Congress Quietly Protects Pharmacies While Trumpeting Efforts To Curb Opioid Epidemic
Although Congress has passed an opioid package that includes such things as bolstering prescription drug monitoring and funding drug disposal efforts, it also sent through a measure that limits the Drug Enforcement Administration's powers to pursue pharmacies and wholesalers that the agency believes have contributed to the epidemic.
The New York Times:
Actions By Congress On Opioids Haven’t Included Limiting Them
Ed White has had a devilish time getting his painkiller prescription filled for intense back pain since a federal crackdown on opioid sales battened down the pharmacy shelves at the Walgreens near his home in Port Richey, Fla. Across the state in Fort Lauderdale, Maureen Kielian just put her son into a residential treatment facility to try to break his life-threatening opioid addiction. To suggest that the federal authorities have been too aggressive amid an opioid epidemic killing 29,000 people a year is absurd, she said. Faced with these competing stories, Congress has whipsawed between ensuring access to narcotic painkillers for people like Mr. White and addressing the addiction epidemic linked to those drugs. (Harris and Huetteman, 5/18)

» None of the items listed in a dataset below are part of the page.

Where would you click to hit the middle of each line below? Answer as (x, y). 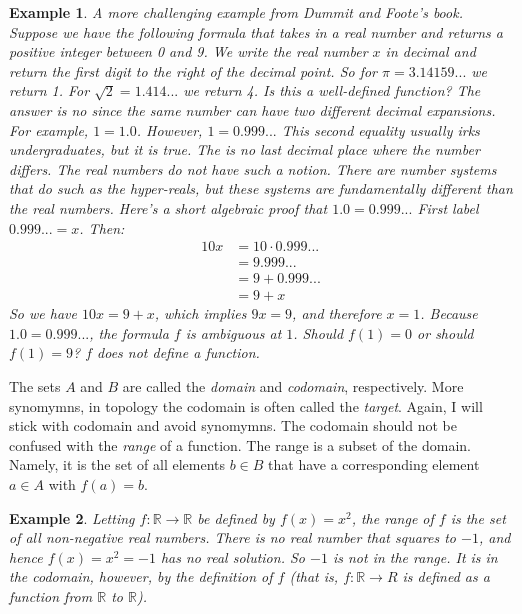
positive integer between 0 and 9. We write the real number (188, 51)
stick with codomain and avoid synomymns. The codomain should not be (233, 425)
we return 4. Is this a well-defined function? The (332, 90)
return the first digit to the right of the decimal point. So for (193, 70)
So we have (43, 313)
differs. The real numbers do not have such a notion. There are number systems (253, 168)
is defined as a (446, 576)
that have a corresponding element (374, 464)
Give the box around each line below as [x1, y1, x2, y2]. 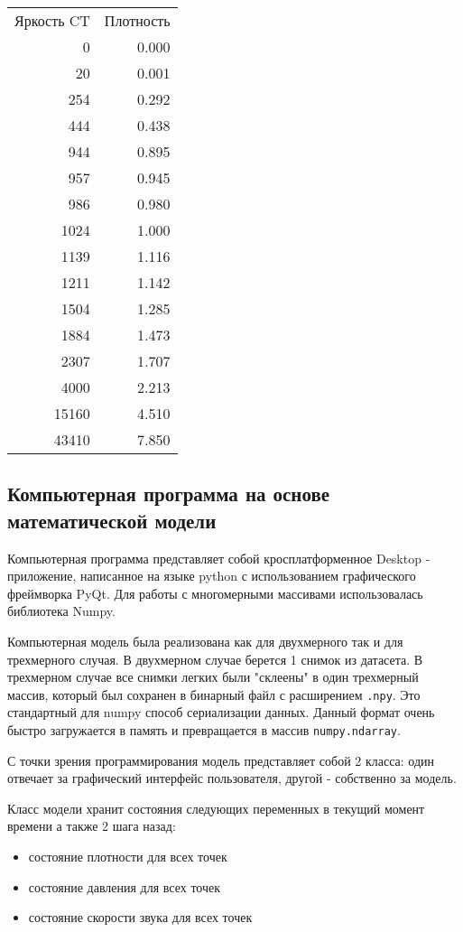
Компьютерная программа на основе [7, 480, 330, 508]
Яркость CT [14, 10, 90, 31]
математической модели [7, 506, 217, 534]
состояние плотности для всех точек [28, 847, 227, 866]
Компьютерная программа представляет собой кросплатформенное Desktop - [7, 548, 431, 567]
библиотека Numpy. [7, 601, 116, 620]
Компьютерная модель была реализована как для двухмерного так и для [7, 631, 403, 650]
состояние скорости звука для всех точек [28, 908, 253, 927]
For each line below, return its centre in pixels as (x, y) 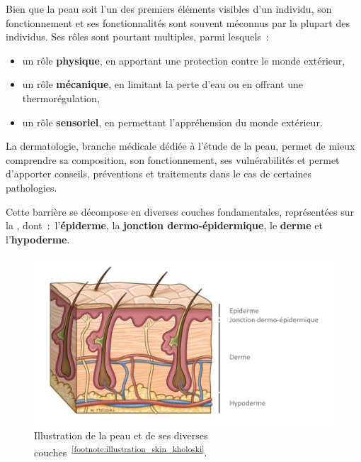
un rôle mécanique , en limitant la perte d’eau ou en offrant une (162, 84)
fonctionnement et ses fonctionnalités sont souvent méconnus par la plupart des (178, 22)
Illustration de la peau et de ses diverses (121, 435)
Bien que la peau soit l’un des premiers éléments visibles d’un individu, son (169, 9)
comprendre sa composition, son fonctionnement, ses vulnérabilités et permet (173, 159)
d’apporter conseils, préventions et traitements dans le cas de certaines (159, 174)
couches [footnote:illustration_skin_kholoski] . (121, 451)
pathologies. (31, 187)
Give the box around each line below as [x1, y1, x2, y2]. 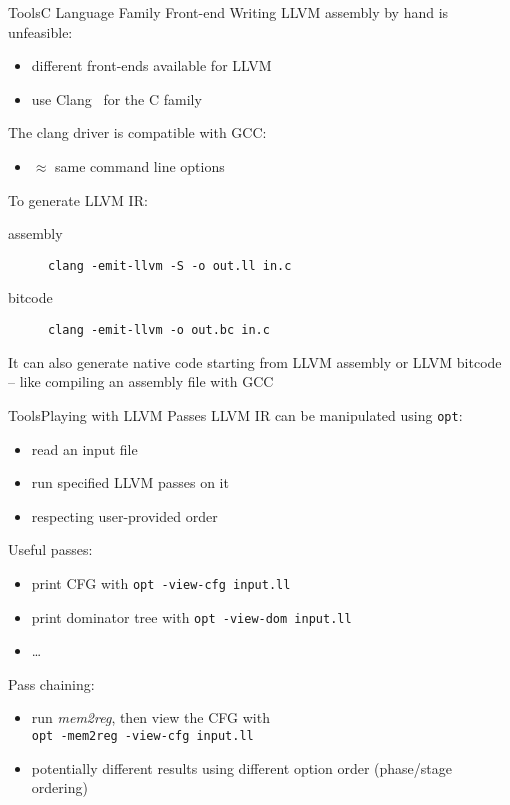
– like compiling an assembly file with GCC [8, 371, 274, 392]
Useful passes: [8, 539, 93, 560]
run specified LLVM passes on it [31, 472, 229, 493]
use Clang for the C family [31, 88, 202, 109]
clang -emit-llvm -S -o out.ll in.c [48, 258, 292, 273]
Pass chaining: [8, 673, 95, 694]
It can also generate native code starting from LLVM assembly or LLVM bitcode [8, 351, 502, 372]
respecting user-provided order [31, 505, 218, 526]
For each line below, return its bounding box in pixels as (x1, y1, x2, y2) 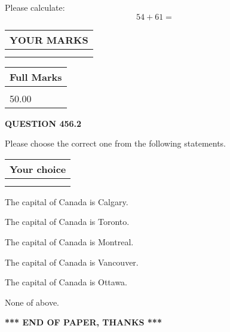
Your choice (10, 162, 66, 176)
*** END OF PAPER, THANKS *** (5, 316, 162, 328)
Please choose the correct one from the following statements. (5, 137, 226, 150)
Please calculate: (5, 1, 65, 13)
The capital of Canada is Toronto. (5, 215, 130, 228)
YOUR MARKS (10, 32, 88, 47)
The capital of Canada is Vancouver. (5, 255, 139, 268)
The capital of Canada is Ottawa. (5, 276, 128, 288)
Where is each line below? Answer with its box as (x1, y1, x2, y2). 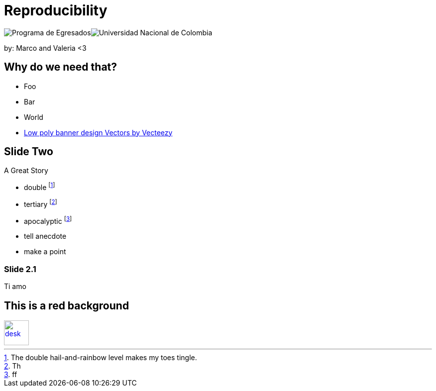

Meanwhile, the FDA is expected to rule this month on an implant treatment option for opioid addiction —
The Promise And Price Of New Addiction Treatment Implant
Amid a raging opioid epidemic, there’s a plea for more treatment options. The Food and Drug Administration expects to have a decision on one by May 27. It’s an implant. Four rods, each about the size of a match stick, inserted in the upper arm. This new device, called Probuphine, delivers a continuous dose of an existing drug, buprenorphine but with better results, says implant maker Braeburn Pharmaceuticals. (Bebinger, 5/19)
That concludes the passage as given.